Désespoir en héritage

C’est avec ce désespoir en héritage que vivent les Mauriciens d’aujourd’hui, les Dave, les Maya, les Sonia et les Raj dont Nathacha Appanah a raconté les heurs et malheurs à longueur des récits aux titres qui empruntent autant au nouveau destin touristique de l’île qu’aux mythologies familiales. Anita et Adèle, protagonistes du nouveau roman de la romancière, ne dérogent guère à la règle.

Journaliste tout comme l’auteur, Anita s’est installée en France, à Paris d’abord, puis en province où elle a suivi l’homme de sa vie, Adam. Ils s’étaient rencontrés lors d’une soirée de réveillon chez des amis à Montreuil. Elle faisait des études de journalisme, avec l’espoir secret de devenir écrivain un jour. Lui, il était en dernière année d’architecture et cultivait parallèlement ses talents cachés de dessinateur et de peintre. Un sentiment partagé de ne pas être tout à fait à leur place avait réuni les deux êtres, mais après vingt ans de vie commune, ils se sont mis à dériver. C’est à ce moment précis qu’Adèle est survenue dans leur existence.

La figure d’Adèle est nimbée de mystères. Pendant longtemps, on ne saura rien sur le passé de cette grande femme d’un mètre quatre-vingts, toujours vêtue de noir, sauf qu’elle est Mauricienne comme Anita. Arrivée clandestinement en métropole, elle cache soigneusement son histoire à ses amis français et à ses employeurs. A Adam et Anita, elle finira par révéler les secrets et les drames de sa vie antérieure, chamboulant complètement l’existence du couple. Leur rencontre porte en elle la promesse d’un accomplissement pour ce couple d’artistes en manque d’inspiration et de grandeur. Réussiront-ils à porter à sa floraison cette promesse ? Une floraison d’ailleurs annoncée dès les premières pages du roman qui s’ouvre sur la naissance d’une aube incertaine.

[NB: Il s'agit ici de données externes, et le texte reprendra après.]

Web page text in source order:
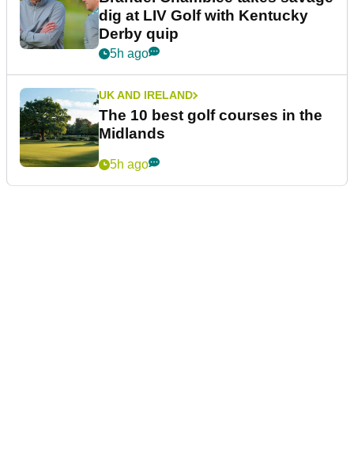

« L’Aube naît à l’horizon. Elle avance sur la mer, survole la plage déserte où Anita et Adèle s’étaient assises un soir de fête, remonte silencieusement la ville et passe sans s’arrêter dans la rue où, au numéro sept, un magasin de chaussures pour enfants a remplacé le cabinet d’architecture d’Adam. Elle arrive au sommet de la colline et reste un moment là, avec son gris, avec son flou, puis soudain dévale l’autre versant. Elle balaie les maisons, les rues, les arbres et les fleurs endormies sur les balcons. Dans les vallons, on dirait qu’elle danse, légère, discrète. Elle s’enfonce dans la forêt et recouvre le lac où personne ne s’aventure depuis qu’Adèle s’y est noyée il y a quatre ans, cinq mois et treize jours… »

Ainsi écrit Nathacha Appanah. Son« aurore aux doigts de rose » est un peu grise, mais porte en elle la promesse du renouveau condamnée à ne jamais éclore. Il y a, dans ce beau livre, des résonances d'Homère, celles de la romancière indienne Arundhati Roy dont Appanah a lu le très beau et tragique Le Dieu des petits riens d’« une seule traite », mais aussi le souffle de l’artiste américain Ed Cohen dont « les magnifiques tableaux » et « la technique de travail » ont inspiré l'auteur pour la construction du personnage d’Adam. Dans ces échos intertextuels, mais aussi intratextuels - échos entre le début et la fin, entre l’art et la vie, et enfin entre le passé recomposé des protagonistes et leur futur inaccompli - qui structurent la narration, réside le charme de ce roman aussi sombre qu’intelligent.
 


En attendant demain, par Nathacha Appanah. Gallimard,  2015,196 pages, 17,50 euros.